### Exercise data
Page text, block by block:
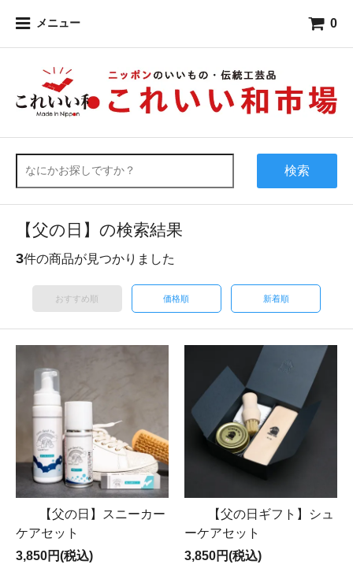
メニュー 0
検索
【父の日】の検索結果
3件の商品が見つかりました
おすすめ順 価格順 新着順
【父の日】スニーカー
ケアセット
3,850円(税込)
【父の日ギフト】シュ
ーケアセット
3,850円(税込)
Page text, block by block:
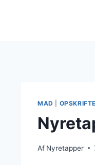
MAD
Af Nyretapper
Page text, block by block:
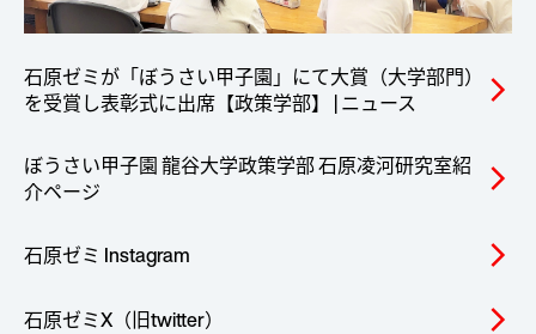
石原ゼミが「ぼうさい甲子園」にて大賞（大学部門）
を受賞し表彰式に出席【政策学部】 | ニュース
arrow_forward_ios
ぼうさい甲子園 龍谷大学政策学部 石原凌河研究室紹
介ページ
arrow_forward_ios
石原ゼミ Instagram arrow_forward_ios
石原ゼミX（旧twitter） arrow_forward_ios
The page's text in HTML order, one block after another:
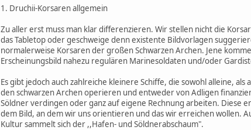
1. Druchii-Korsaren allgemein
Zu aller erst muss man klar differenzieren. Wir stellen nicht die
das Tabletop oder geschweige denn existente Bildvorlagen
normalerweise Korsaren der großen Schwarzen Archen. Jene
Erscheinungsbild nahezu regulären Marinesoldaten und/oder
Es gibt jedoch auch zahlreiche kleinere Schiffe, die sowohl alleine, als
den schwarzen Archen operieren und entweder von Adligen
Söldner verdingen oder ganz auf eigene Rechnung arbeiten. Diese
dem Bild, an dem wir uns orientieren und das wir erreichen wollen.
Kultur sammelt sich der ,,Hafen- und Söldnerabschaum".
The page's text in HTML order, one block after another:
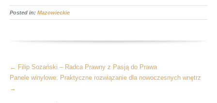
Posted in: Mazowieckie
More
Articles
← Filip Sozański – Radca Prawny z Pasją do Prawa
Panele winylowe: Praktyczne rozwiązanie dla nowoczesnych wnętrz
→
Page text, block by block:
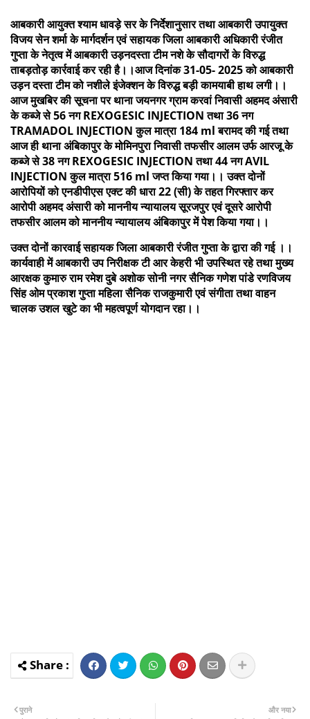
आबकारी आयुक्त श्याम धावड़े सर के निर्देशानुसार तथा आबकारी उपायुक्त
विजय सेन शर्मा के मार्गदर्शन एवं सहायक जिला आबकारी अधिकारी रंजीत
गुप्ता के नेतृत्व में आबकारी उड़नदस्ता टीम नशे के सौदागरों के विरुद्ध
ताबड़तोड़ कार्रवाई कर रही है।।आज दिनांक 31-05- 2025 को आबकारी
उड़न दस्ता टीम को नशीले इंजेक्शन के विरुद्ध बड़ी कामयाबी हाथ लगी।।
आज मुखबिर की सूचना पर थाना जयनगर ग्राम करवां निवासी अहमद अंसारी
के कब्जे से 56 नग REXOGESIC INJECTION तथा 36 नग
TRAMADOL INJECTION कुल मात्रा 184 ml बरामद की गई तथा
आज ही थाना अंबिकापुर के मोमिनपुरा निवासी तफसीर आलम उर्फ आरजू के
कब्जे से 38 नग REXOGESIC INJECTION तथा 44 नग AVIL
INJECTION कुल मात्रा 516 ml जप्त किया गया।। उक्त दोनों
आरोपियों को एनडीपीएस एक्ट की धारा 22 (सी) के तहत गिरफ्तार कर
आरोपी अहमद अंसारी को माननीय न्यायालय सूरजपुर एवं दूसरे आरोपी
तफसीर आलम को माननीय न्यायालय अंबिकापुर में पेश किया गया।।
उक्त दोनों कारवाई सहायक जिला आबकारी रंजीत गुप्ता के द्वारा की गई ।।
कार्यवाही में आबकारी उप निरीक्षक टी आर केहरी भी उपस्थित रहे तथा मुख्य
आरक्षक कुमारु राम रमेश दुबे अशोक सोनी नगर सैनिक गणेश पांडे रणविजय
सिंह ओम प्रकाश गुप्ता महिला सैनिक राजकुमारी एवं संगीता तथा वाहन
चालक उशल खुटे का भी महत्वपूर्ण योगदान रहा।।
और नया
पुराने
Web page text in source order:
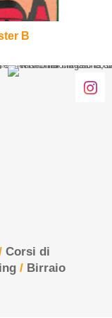
B
Corsi di
/ Birraio
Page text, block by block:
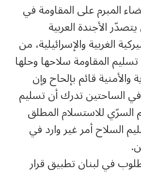
المبرم على المقاومة في
الأجندة العربية
الغربية والإسرائيلية، من
المقاومة سلاحها وحلها
والأمنية قائم بإلحاح وإن
الساحتين تدرك أن تسليم
السرّي للاستسلام المطلق
السلاح أمر غير وارد في
في لبنان تطبيق قرار
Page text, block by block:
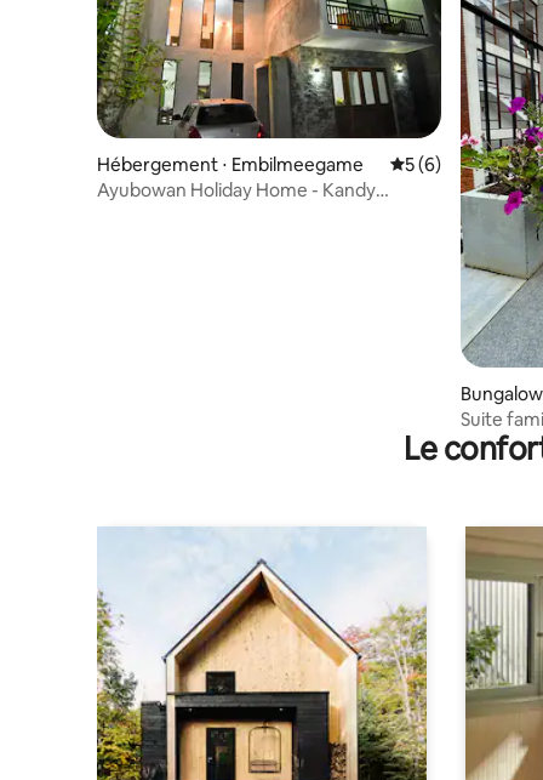
Hébergement ⋅ Embilmeegame Évaluation
5 (6)
Ayubowan Holiday Home - Kandy
Suite
retraite
Le
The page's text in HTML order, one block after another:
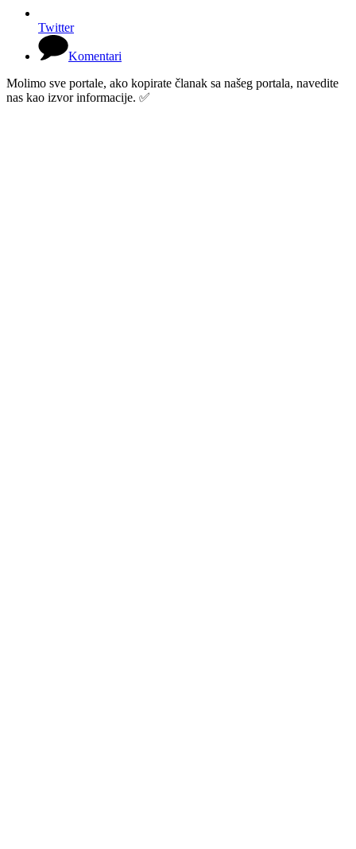
Twitter
Komentari
Molimo sve portale, ako kopirate članak sa našeg portala, navedite
nas kao izvor informacije. ✅
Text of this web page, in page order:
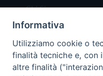
Chi Siamo
Redazione
Scrivici
Informativa
Utilizziamo cookie o
finalità tecniche e, con
altre finalità
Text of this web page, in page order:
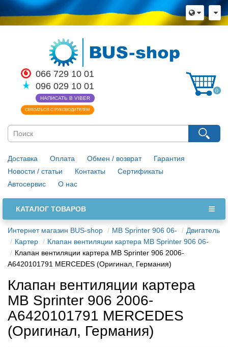
066 729 10 01
096 029 10 01
НАПИСАТЬ В VIBER
СВЯЗАТЬСЯ С РУКОВОДИТЕЛЕМ
0
Доставка Оплата Обмен / возврат
Гарантия
Новости / статьи
Контакты
Сертификаты
Автосервис
О нас
КАТАЛОГ ТОВАРОВ
Интернет магазин BUS-shop MB Sprinter 906 06-
Двигатель
Картер
Клапан вентиляции картера MB Sprinter 906 06-
Клапан вентиляции картера MB Sprinter 906 2006-
A6420101791 MERCEDES (Оригинал, Германия)
Клапан вентиляции картера
MB Sprinter 906 2006-
A6420101791 MERCEDES
(Оригинал, Германия)
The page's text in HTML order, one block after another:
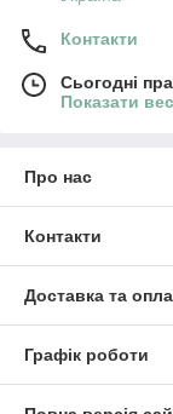
Контакти
Сьогодні
Показати
Про нас
Контакти
Доставка та
Графік роботи
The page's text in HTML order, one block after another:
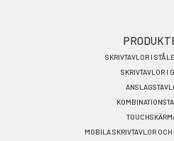
SKRIVTAVLOR I
SKRIVTAVLOR I
MOBILA SKRIVTAVLOR OCH
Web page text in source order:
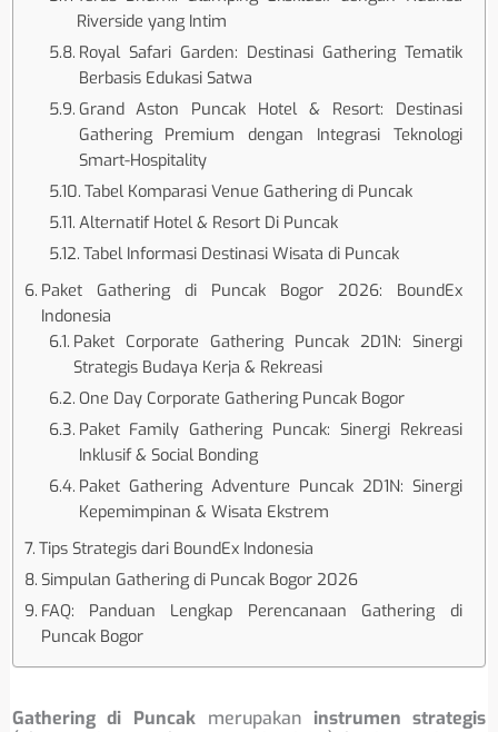
Riverside yang Intim
Royal Safari Garden: Destinasi Gathering Tematik
Berbasis Edukasi Satwa
Grand Aston Puncak Hotel & Resort: Destinasi
Gathering Premium dengan Integrasi Teknologi
Smart-Hospitality
Tabel Komparasi Venue Gathering di Puncak
Alternatif Hotel & Resort Di Puncak
Tabel Informasi Destinasi Wisata di Puncak
Paket Gathering di Puncak Bogor 2026: BoundEx
Indonesia
Paket Corporate Gathering Puncak 2D1N: Sinergi
Strategis Budaya Kerja & Rekreasi
One Day Corporate Gathering Puncak Bogor
Paket Family Gathering Puncak: Sinergi Rekreasi
Inklusif & Social Bonding
Paket Gathering Adventure Puncak 2D1N: Sinergi
Kepemimpinan & Wisata Ekstrem
Tips Strategis dari BoundEx Indonesia
Simpulan Gathering di Puncak Bogor 2026
FAQ: Panduan Lengkap Perencanaan Gathering di
Puncak Bogor
Gathering di Puncak merupakan instrumen strategis
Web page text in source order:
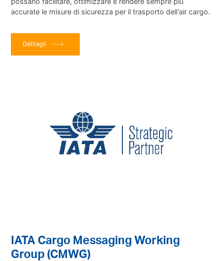
accurate le misure di sicurezza per il trasporto dell'air cargo.
Dettagli
IATA Cargo Messaging Working
Group (CMWG)
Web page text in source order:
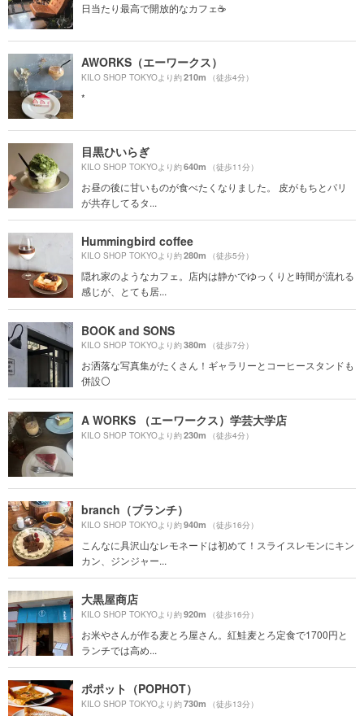
日当たり最高で開放的なカフェ☕️
AWORKS（エーワークス）
KILO SHOP TOKYOより約210m （徒歩4分）
*
目黒ひいらぎ
KILO SHOP TOKYOより約640m （徒歩11分）
お昼の後に甘いものが食べたくなりました。 皮がもちとパリ
が共存してるタ...
Hummingbird coffee
KILO SHOP TOKYOより約280m （徒歩5分）
隠れ家のようなカフェ。店内は静かでゆっくりと時間が流れる
感じが、とても居...
BOOK and SONS
KILO SHOP TOKYOより約380m （徒歩7分）
お洒落な写真集がたくさん！ギャラリーとコーヒースタンドも
併設⚪️
A WORKS （エーワークス）学芸大学店
KILO SHOP TOKYOより約230m （徒歩4分）
branch（ブランチ）
KILO SHOP TOKYOより約940m （徒歩16分）
こんなに具沢山なレモネードは初めて！スライスレモンにキン
カン、ジンジャー...
大黒屋商店
KILO SHOP TOKYOより約920m （徒歩16分）
お米やさんが作る麦とろ屋さん。紅鮭麦とろ定食で1700円と
ランチでは高め...
ポポット（POPHOT）
KILO SHOP TOKYOより約730m （徒歩13分）
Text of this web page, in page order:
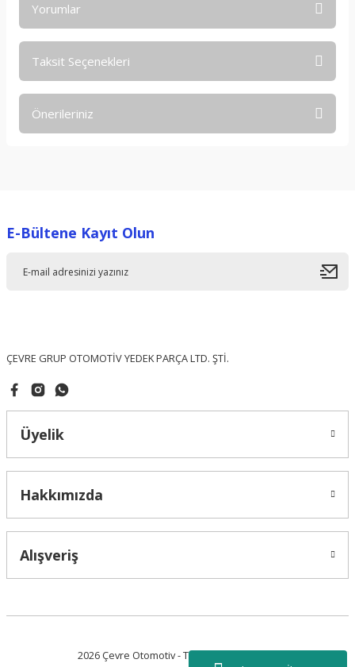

### Activity
Down to the final line, restate the material above word for word, but omit its pictures.

### Task solution
Page text, block by block:
メニュー 0
検索
【父の日】の検索結果
3件の商品が見つかりました
おすすめ順 価格順 新着順
【父の日】スニーカー
ケアセット
3,850円(税込)
【父の日ギフト】シュ
ーケアセット
3,850円(税込)
Page text, block by block:
MAD
Af Nyretapper
Page text, block by block:
石原ゼミが「ぼうさい甲子園」にて大賞（大学部門）
を受賞し表彰式に出席【政策学部】 | ニュース
arrow_forward_ios
ぼうさい甲子園 龍谷大学政策学部 石原凌河研究室紹
介ページ
arrow_forward_ios
石原ゼミ Instagram arrow_forward_ios
石原ゼミX（旧twitter） arrow_forward_ios
The page's text in HTML order, one block after another:
1. Druchii-Korsaren allgemein
Zu aller erst muss man klar differenzieren. Wir stellen nicht die
das Tabletop oder geschweige denn existente Bildvorlagen
normalerweise Korsaren der großen Schwarzen Archen. Jene
Erscheinungsbild nahezu regulären Marinesoldaten und/oder
Es gibt jedoch auch zahlreiche kleinere Schiffe, die sowohl alleine, als
den schwarzen Archen operieren und entweder von Adligen
Söldner verdingen oder ganz auf eigene Rechnung arbeiten. Diese
dem Bild, an dem wir uns orientieren und das wir erreichen wollen.
Kultur sammelt sich der ,,Hafen- und Söldnerabschaum".
The page's text in HTML order, one block after another:
Posted in: Mazowieckie
More
Articles
← Filip Sozański – Radca Prawny z Pasją do Prawa
Panele winylowe: Praktyczne rozwiązanie dla nowoczesnych wnętrz
→
Page text, block by block:
आबकारी आयुक्त श्याम धावड़े सर के निर्देशानुसार तथा आबकारी उपायुक्त
विजय सेन शर्मा के मार्गदर्शन एवं सहायक जिला आबकारी अधिकारी रंजीत
गुप्ता के नेतृत्व में आबकारी उड़नदस्ता टीम नशे के सौदागरों के विरुद्ध
ताबड़तोड़ कार्रवाई कर रही है।।आज दिनांक 31-05- 2025 को आबकारी
उड़न दस्ता टीम को नशीले इंजेक्शन के विरुद्ध बड़ी कामयाबी हाथ लगी।।
आज मुखबिर की सूचना पर थाना जयनगर ग्राम करवां निवासी अहमद अंसारी
के कब्जे से 56 नग REXOGESIC INJECTION तथा 36 नग
TRAMADOL INJECTION कुल मात्रा 184 ml बरामद की गई तथा
आज ही थाना अंबिकापुर के मोमिनपुरा निवासी तफसीर आलम उर्फ आरजू के
कब्जे से 38 नग REXOGESIC INJECTION तथा 44 नग AVIL
INJECTION कुल मात्रा 516 ml जप्त किया गया।। उक्त दोनों
आरोपियों को एनडीपीएस एक्ट की धारा 22 (सी) के तहत गिरफ्तार कर
आरोपी अहमद अंसारी को माननीय न्यायालय सूरजपुर एवं दूसरे आरोपी
तफसीर आलम को माननीय न्यायालय अंबिकापुर में पेश किया गया।।
उक्त दोनों कारवाई सहायक जिला आबकारी रंजीत गुप्ता के द्वारा की गई ।।
कार्यवाही में आबकारी उप निरीक्षक टी आर केहरी भी उपस्थित रहे तथा मुख्य
आरक्षक कुमारु राम रमेश दुबे अशोक सोनी नगर सैनिक गणेश पांडे रणविजय
सिंह ओम प्रकाश गुप्ता महिला सैनिक राजकुमारी एवं संगीता तथा वाहन
चालक उशल खुटे का भी महत्वपूर्ण योगदान रहा।।
और नया
पुराने
Web page text in source order:
B
Corsi di
/ Birraio
Page text, block by block:
المبرم على المقاومة في
الأجندة العربية
الغربية والإسرائيلية، من
المقاومة سلاحها وحلها
والأمنية قائم بإلحاح وإن
الساحتين تدرك أن تسليم
السرّي للاستسلام المطلق
السلاح أمر غير وارد في
في لبنان تطبيق قرار
Page text, block by block:
Hébergement ⋅ Embilmeegame Évaluation
5 (6)
Ayubowan Holiday Home - Kandy
Suite
retraite
Le
The page's text in HTML order, one block after another:
Twitter
Komentari
Molimo sve portale, ako kopirate članak sa našeg portala, navedite
nas kao izvor informacije. ✅
Text of this web page, in page order:
Chi Siamo
Redazione
Scrivici
Informativa
Utilizziamo cookie o
finalità tecniche e, con
altre finalità
Text of this web page, in page order:
066 729 10 01
096 029 10 01
НАПИСАТЬ В VIBER
СВЯЗАТЬСЯ С РУКОВОДИТЕЛЕМ
0
Доставка Оплата Обмен / возврат
Гарантия
Новости / статьи
Контакты
Сертификаты
Автосервис
О нас
КАТАЛОГ ТОВАРОВ
Интернет магазин BUS-shop MB Sprinter 906 06-
Двигатель
Картер
Клапан вентиляции картера MB Sprinter 906 06-
Клапан вентиляции картера MB Sprinter 906 2006-
A6420101791 MERCEDES (Оригинал, Германия)
Клапан вентиляции картера
MB Sprinter 906 2006-
A6420101791 MERCEDES
(Оригинал, Германия)
The page's text in HTML order, one block after another:
Контакти
Сьогодні
Показати
Про нас
Контакти
Доставка та
Графік роботи
The page's text in HTML order, one block after another:
SKRIVTAVLOR I
SKRIVTAVLOR I
MOBILA SKRIVTAVLOR OCH
Web page text in source order:
Riverside yang Intim
Royal Safari Garden: Destinasi Gathering Tematik
Berbasis Edukasi Satwa
Grand Aston Puncak Hotel & Resort: Destinasi
Gathering Premium dengan Integrasi Teknologi
Smart-Hospitality
Tabel Komparasi Venue Gathering di Puncak
Alternatif Hotel & Resort Di Puncak
Tabel Informasi Destinasi Wisata di Puncak
Paket Gathering di Puncak Bogor 2026: BoundEx
Indonesia
Paket Corporate Gathering Puncak 2D1N: Sinergi
Strategis Budaya Kerja & Rekreasi
One Day Corporate Gathering Puncak Bogor
Paket Family Gathering Puncak: Sinergi Rekreasi
Inklusif & Social Bonding
Paket Gathering Adventure Puncak 2D1N: Sinergi
Kepemimpinan & Wisata Ekstrem
Tips Strategis dari BoundEx Indonesia
Simpulan Gathering di Puncak Bogor 2026
FAQ: Panduan Lengkap Perencanaan Gathering di
Puncak Bogor
Gathering di Puncak merupakan instrumen strategis
Web page text in source order:
accurate le misure di sicurezza per il trasporto dell'air cargo.
Dettagli
IATA Cargo Messaging Working
Group (CMWG)
Web page text in source order:
日当たり最高で開放的なカフェ☕️
AWORKS（エーワークス）
KILO SHOP TOKYOより約210m （徒歩4分）
*
目黒ひいらぎ
KILO SHOP TOKYOより約640m （徒歩11分）
お昼の後に甘いものが食べたくなりました。 皮がもちとパリ
が共存してるタ...
Hummingbird coffee
KILO SHOP TOKYOより約280m （徒歩5分）
隠れ家のようなカフェ。店内は静かでゆっくりと時間が流れる
感じが、とても居...
BOOK and SONS
KILO SHOP TOKYOより約380m （徒歩7分）
お洒落な写真集がたくさん！ギャラリーとコーヒースタンドも
併設⚪️
A WORKS （エーワークス）学芸大学店
KILO SHOP TOKYOより約230m （徒歩4分）
branch（ブランチ）
KILO SHOP TOKYOより約940m （徒歩16分）
こんなに具沢山なレモネードは初めて！スライスレモンにキン
カン、ジンジャー...
大黒屋商店
KILO SHOP TOKYOより約920m （徒歩16分）
お米やさんが作る麦とろ屋さん。紅鮭麦とろ定食で1700円と
ランチでは高め...
ポポット（POPHOT）
KILO SHOP TOKYOより約730m （徒歩13分）
Text of this web page, in page order:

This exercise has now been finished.